24 En outre, les thèmes abordés révèlent certaines évolutions et acquièrent une fonction didactique, voire militante, dans la valorisation du rôle de la police de proximité. Dans la première saison, le fil principal de l’intrigue est le trafic de drogue à l’échelle nationale, puis dans la deuxième, à l’échelle internationale avec l’apparition d’un trafiquant colombien auquel succède –dans les derniers épisodes- sa veuve ; le changement de saison à l’épisode 200 peut être considéré comme paradigmatique de ces évolutions puisqu’il réunit dans une sorte de tragédie nuptiale le mariage d’Ocaña et Batista et l’arrivée en Espagne du cartel colombien ; une combinaison inédite des deux modèles hispano-américains : la telenovela et la narco-série. Les intrigues secondaires ont abordé successivement les crimes sexuels, le cyberharcèlement, la violence sexiste, l’homophobie, la xénophobie, la maltraitance des personnes âgées et les maladies, comme le cancer d’une inspectrice de la Police des Polices ou les troubles psychiques.
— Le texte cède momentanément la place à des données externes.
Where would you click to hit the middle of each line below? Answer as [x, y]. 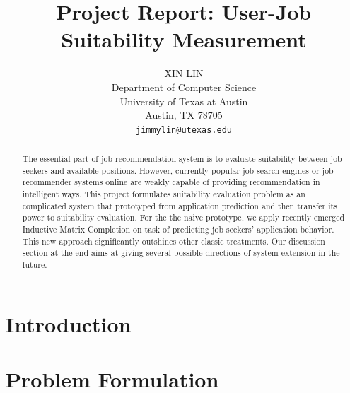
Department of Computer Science [184, 87]
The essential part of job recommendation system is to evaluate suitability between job [182, 159]
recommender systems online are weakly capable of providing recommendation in [171, 182]
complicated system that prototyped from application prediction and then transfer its [180, 205]
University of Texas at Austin [184, 101]
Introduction [69, 323]
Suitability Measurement [184, 39]
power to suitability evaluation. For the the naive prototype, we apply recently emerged [183, 217]
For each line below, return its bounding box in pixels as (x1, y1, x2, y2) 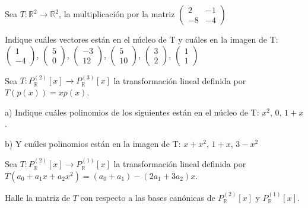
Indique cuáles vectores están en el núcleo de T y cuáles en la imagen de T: (5, 33, 278, 45)
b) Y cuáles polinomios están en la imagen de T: (5, 137, 181, 149)
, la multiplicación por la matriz (59, 8, 175, 20)
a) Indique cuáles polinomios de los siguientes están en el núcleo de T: (5, 105, 259, 118)
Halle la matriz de (5, 191, 71, 203)
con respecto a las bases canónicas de (80, 191, 215, 203)
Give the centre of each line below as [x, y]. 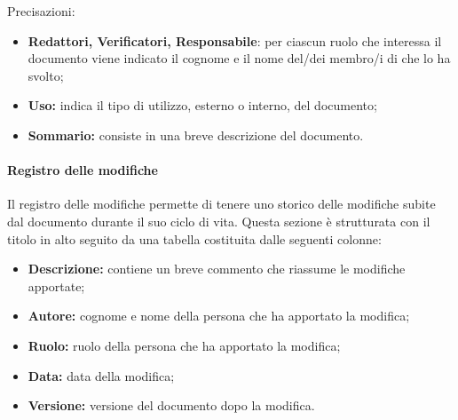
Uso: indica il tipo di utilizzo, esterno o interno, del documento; [202, 105]
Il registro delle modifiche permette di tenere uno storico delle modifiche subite [221, 204]
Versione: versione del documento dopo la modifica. [171, 405]
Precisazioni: [41, 11]
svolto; [46, 75]
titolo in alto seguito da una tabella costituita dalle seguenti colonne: [194, 238]
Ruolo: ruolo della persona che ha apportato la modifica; [184, 345]
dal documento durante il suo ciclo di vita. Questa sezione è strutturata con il [219, 221]
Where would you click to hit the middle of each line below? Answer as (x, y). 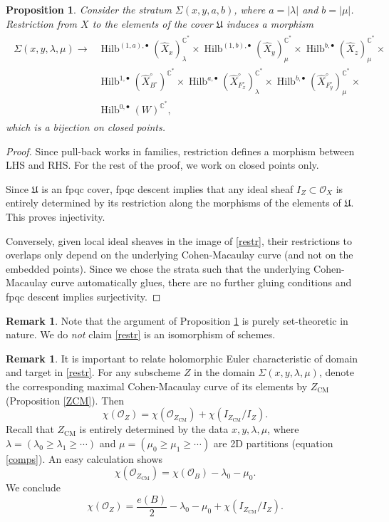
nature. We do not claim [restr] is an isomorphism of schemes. (141, 334)
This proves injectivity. (56, 217)
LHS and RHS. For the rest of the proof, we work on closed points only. (162, 165)
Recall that (30, 429)
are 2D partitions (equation (273, 443)
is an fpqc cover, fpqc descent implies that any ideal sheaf (167, 188)
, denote (336, 372)
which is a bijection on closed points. (85, 127)
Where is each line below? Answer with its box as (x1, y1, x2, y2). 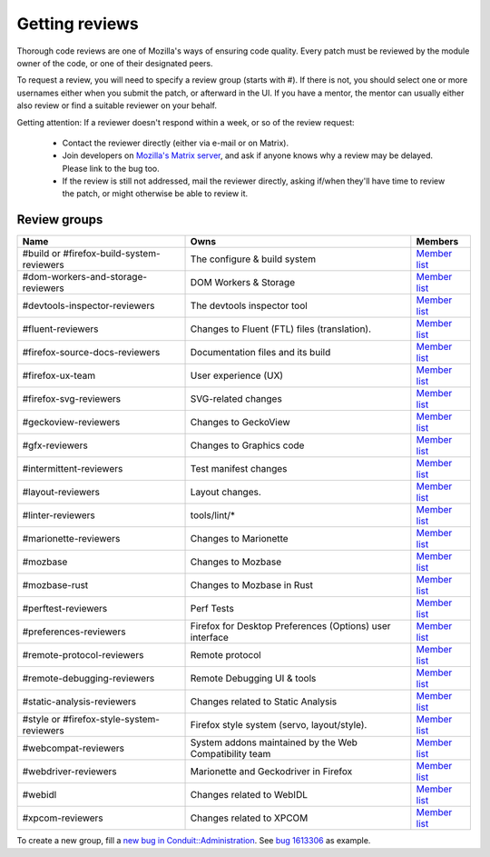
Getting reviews (16, 14, 140, 34)
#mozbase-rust (22, 579, 89, 592)
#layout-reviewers (22, 486, 100, 499)
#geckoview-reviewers (22, 416, 121, 429)
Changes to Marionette (190, 533, 289, 545)
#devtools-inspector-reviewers (22, 300, 155, 313)
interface (190, 632, 229, 644)
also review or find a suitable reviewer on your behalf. (16, 100, 218, 111)
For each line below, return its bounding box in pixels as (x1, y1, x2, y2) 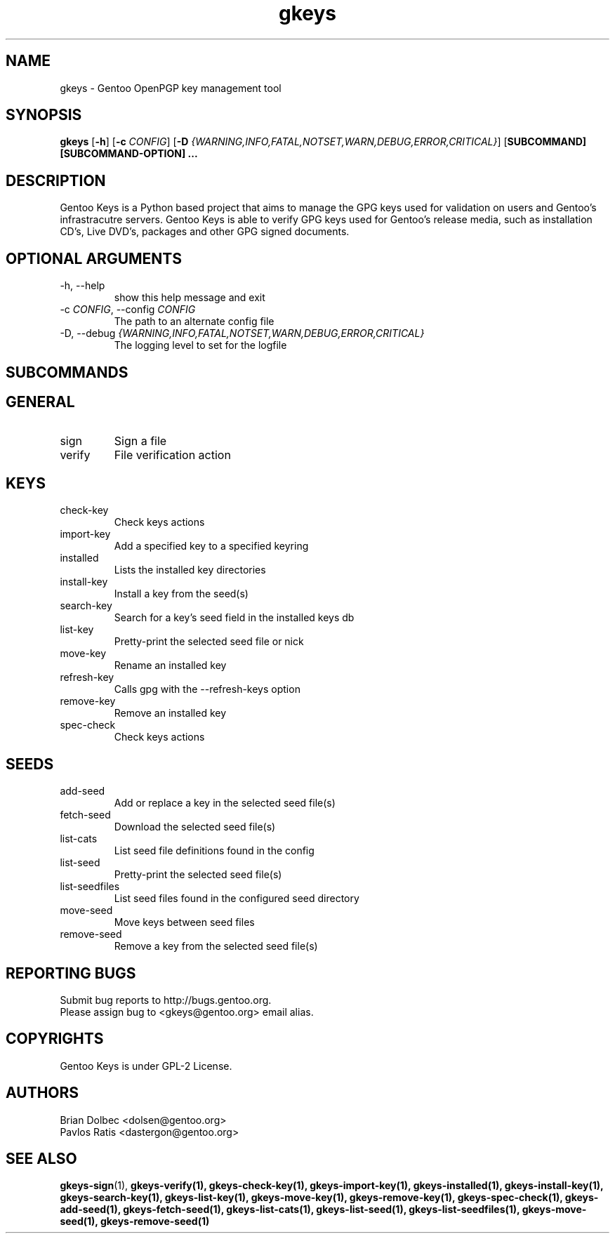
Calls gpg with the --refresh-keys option (114, 683, 300, 696)
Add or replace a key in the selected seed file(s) (114, 797, 336, 809)
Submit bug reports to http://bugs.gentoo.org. (60, 993, 272, 1006)
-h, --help (60, 279, 105, 292)
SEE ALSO (6, 1150, 77, 1168)
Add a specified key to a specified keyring (114, 540, 309, 552)
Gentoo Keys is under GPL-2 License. (60, 1059, 232, 1072)
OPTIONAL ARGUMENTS (6, 249, 182, 267)

Le traitement de ces sujets, dans un cadre fortement prescriptif qui s’appuie sur les personnages secondaires du médecin généraliste Antonio Torres et de la psychologue Teresa Ronda, permettent non seulement la visibilisation des problèmes mais également leur contextualisation avec les aides dont peuvent bénéficier les citoyen·nes, les protocoles qui peuvent être mis en place, etc17. En ce sens, la série remplit une mission de service public : elle présente des cas individuels, contextualisés, auxquels sont apportés des solutions.

25Ce n’est pas seulement le traitement de la question de la violence de genre, mais également celui de la xénophobie ou de l’homophobie qui ont permis à cette série de se démarquer. Malgré l’évolution de leur construction, les personnages féminins restent liés à la nature, à l’émotion, à la sphère domestique, ce qui justifie ensuite leur assignation à la sphère privée dans le contrat sexuel qui les lie aux hommes (Pateman, 1995) ; cependant, ce lien est géré de façon plus autonome, moins conflictuelle, comme s’il faisait partie intégrante des personnes. Le travail, l’activité professionnelle de tous les personnages, qu’ils soient hommes ou femmes, est un motif de satisfaction et non plus de tension18. Il peut même devenir une source de plaisir et/ou de pouvoir.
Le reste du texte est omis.